▶ [WHAT YOU ARE ASKED TO DO]
Return every record verbatim, omitting all pictures.

#### TASK DATA ####

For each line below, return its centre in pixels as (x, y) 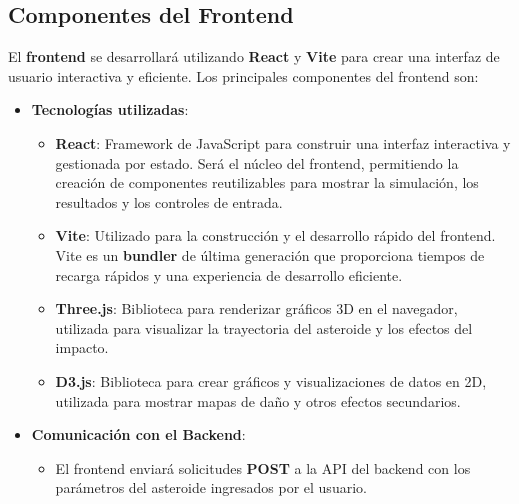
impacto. (82, 347)
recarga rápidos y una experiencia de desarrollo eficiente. (229, 274)
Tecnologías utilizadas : (110, 109)
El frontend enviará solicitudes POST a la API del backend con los (263, 467)
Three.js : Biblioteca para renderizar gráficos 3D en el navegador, (256, 308)
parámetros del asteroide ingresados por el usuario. (211, 487)
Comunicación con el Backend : (138, 434)
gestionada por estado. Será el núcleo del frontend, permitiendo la (257, 162)
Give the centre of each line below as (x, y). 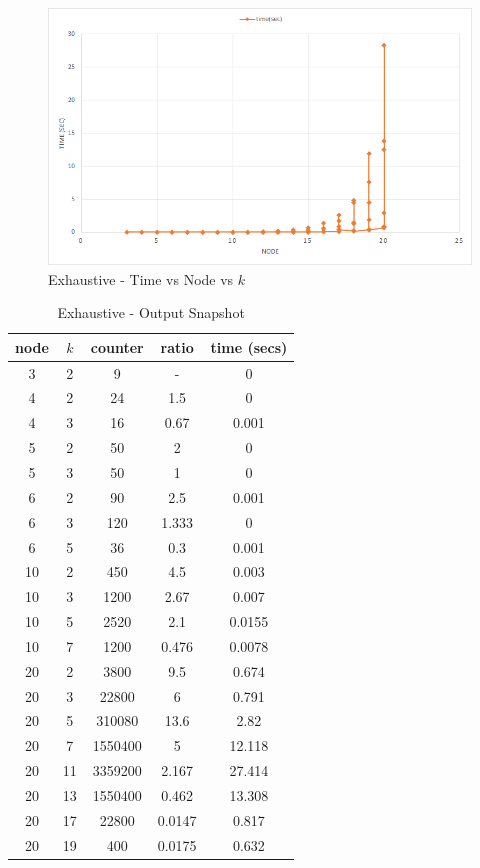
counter (117, 346)
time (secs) (249, 346)
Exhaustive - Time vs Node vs (141, 278)
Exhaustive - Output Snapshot (151, 312)

####

▶ [RESULT BELOW]
For each line below, return its centre in pixels as (x, y) 
impacto. (82, 347)
recarga rápidos y una experiencia de desarrollo eficiente. (229, 274)
Tecnologías utilizadas : (110, 109)
El frontend enviará solicitudes POST a la API del backend con los (263, 467)
Three.js : Biblioteca para renderizar gráficos 3D en el navegador, (256, 308)
parámetros del asteroide ingresados por el usuario. (211, 487)
Comunicación con el Backend : (138, 434)
gestionada por estado. Será el núcleo del frontend, permitiendo la (257, 162)
Give the centre of each line below as (x, y). 
counter (117, 346)
time (secs) (249, 346)
Exhaustive - Time vs Node vs (141, 278)
Exhaustive - Output Snapshot (151, 312)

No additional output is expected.